# [SOURCE MATERIAL]
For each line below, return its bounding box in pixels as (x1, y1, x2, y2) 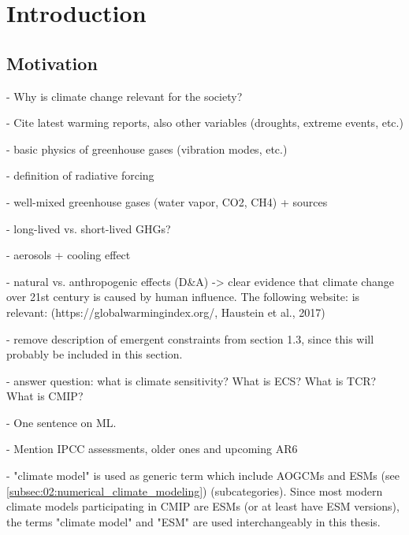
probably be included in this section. (6, 346, 183, 362)
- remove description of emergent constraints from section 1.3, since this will (6, 330, 374, 347)
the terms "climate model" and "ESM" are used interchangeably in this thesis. (6, 513, 381, 529)
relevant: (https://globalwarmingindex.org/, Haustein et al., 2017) (6, 303, 325, 320)
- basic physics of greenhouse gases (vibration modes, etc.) (6, 140, 288, 157)
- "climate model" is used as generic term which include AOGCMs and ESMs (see (6, 467, 400, 484)
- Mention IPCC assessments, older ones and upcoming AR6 (6, 440, 298, 457)
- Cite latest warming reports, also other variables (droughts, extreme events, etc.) (6, 114, 403, 131)
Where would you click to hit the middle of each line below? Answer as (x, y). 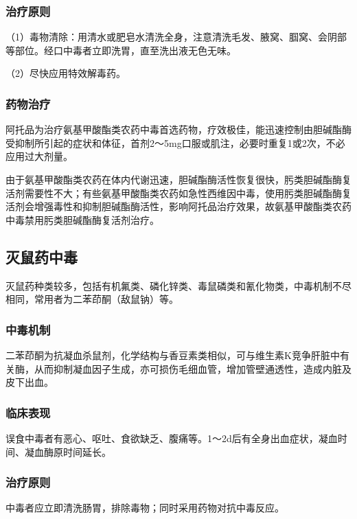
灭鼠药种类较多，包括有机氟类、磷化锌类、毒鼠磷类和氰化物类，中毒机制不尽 (178, 285)
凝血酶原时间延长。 (68, 451)
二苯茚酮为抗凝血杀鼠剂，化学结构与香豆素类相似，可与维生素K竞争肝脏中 (173, 355)
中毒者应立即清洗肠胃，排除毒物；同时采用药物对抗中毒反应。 (145, 508)
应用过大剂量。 (39, 156)
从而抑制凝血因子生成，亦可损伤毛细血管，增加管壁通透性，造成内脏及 (193, 368)
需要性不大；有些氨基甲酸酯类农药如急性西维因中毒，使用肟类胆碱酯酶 (183, 193)
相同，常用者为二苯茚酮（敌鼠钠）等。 (92, 299)
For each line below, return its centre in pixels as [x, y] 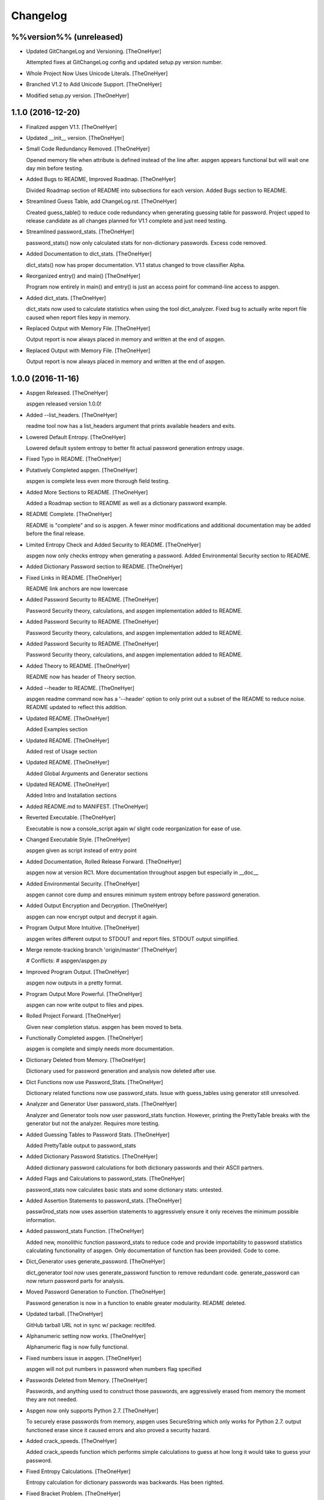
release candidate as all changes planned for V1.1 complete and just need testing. [127, 221]
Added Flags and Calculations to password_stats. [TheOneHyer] [106, 1178]
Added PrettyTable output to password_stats [81, 1145]
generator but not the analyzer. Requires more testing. [93, 1123]
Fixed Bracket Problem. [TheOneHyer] [73, 1493]
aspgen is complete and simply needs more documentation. [100, 1049]
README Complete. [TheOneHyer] [69, 514]
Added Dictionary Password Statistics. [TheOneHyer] [92, 1156]
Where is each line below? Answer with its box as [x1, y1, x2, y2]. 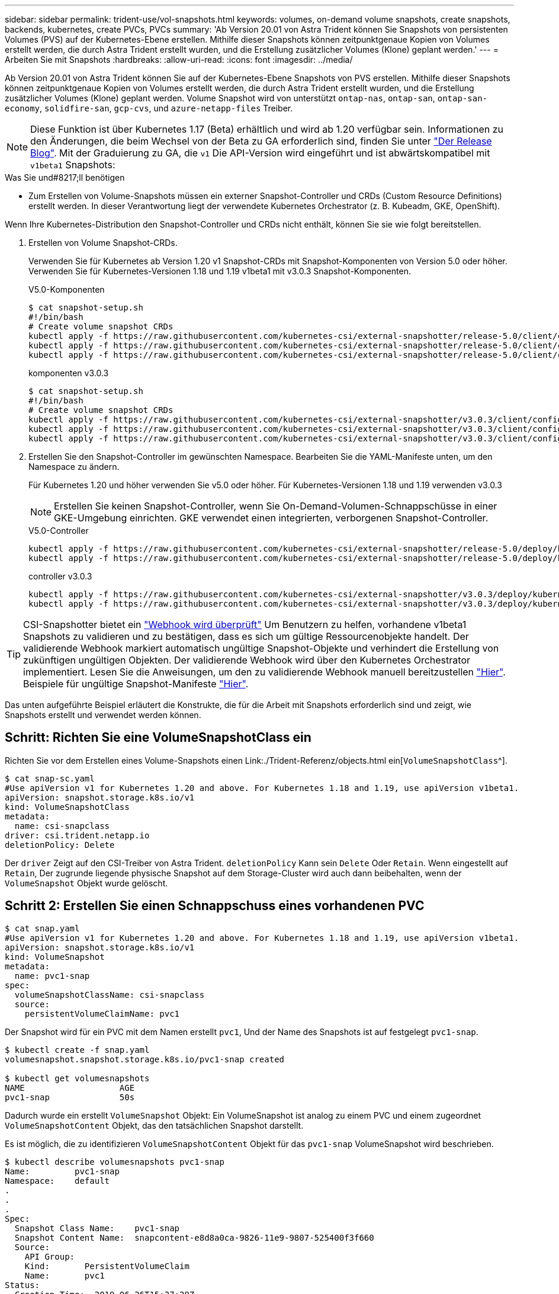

# [PROMPT]
Give back, exactly as written, the lines from the top of the material through the line with "需要性不大；有些氨基甲酸酯类农药如急性西维因中毒，使用肟类胆碱酯酶 (183, 193)", ends included and pictures left aside.

# [REPLY TO THE EXERCISE]
For each line below, return its bounding box in pixels as (x1, y1, x2, y2) 
probably be included in this section. (6, 346, 183, 362)
- remove description of emergent constraints from section 1.3, since this will (6, 330, 374, 347)
the terms "climate model" and "ESM" are used interchangeably in this thesis. (6, 513, 381, 529)
relevant: (https://globalwarmingindex.org/, Haustein et al., 2017) (6, 303, 325, 320)
- basic physics of greenhouse gases (vibration modes, etc.) (6, 140, 288, 157)
- "climate model" is used as generic term which include AOGCMs and ESMs (see (6, 467, 400, 484)
- Mention IPCC assessments, older ones and upcoming AR6 (6, 440, 298, 457)
- Cite latest warming reports, also other variables (droughts, extreme events, etc.) (6, 114, 403, 131)
Where would you click to hit the middle of each line below? Answer as (x, y). 
灭鼠药种类较多，包括有机氟类、磷化锌类、毒鼠磷类和氰化物类，中毒机制不尽 (178, 285)
凝血酶原时间延长。 (68, 451)
二苯茚酮为抗凝血杀鼠剂，化学结构与香豆素类相似，可与维生素K竞争肝脏中 (173, 355)
中毒者应立即清洗肠胃，排除毒物；同时采用药物对抗中毒反应。 (145, 508)
应用过大剂量。 (39, 156)
从而抑制凝血因子生成，亦可损伤毛细血管，增加管壁通透性，造成内脏及 (193, 368)
需要性不大；有些氨基甲酸酯类农药如急性西维因中毒，使用肟类胆碱酯酶 (183, 193)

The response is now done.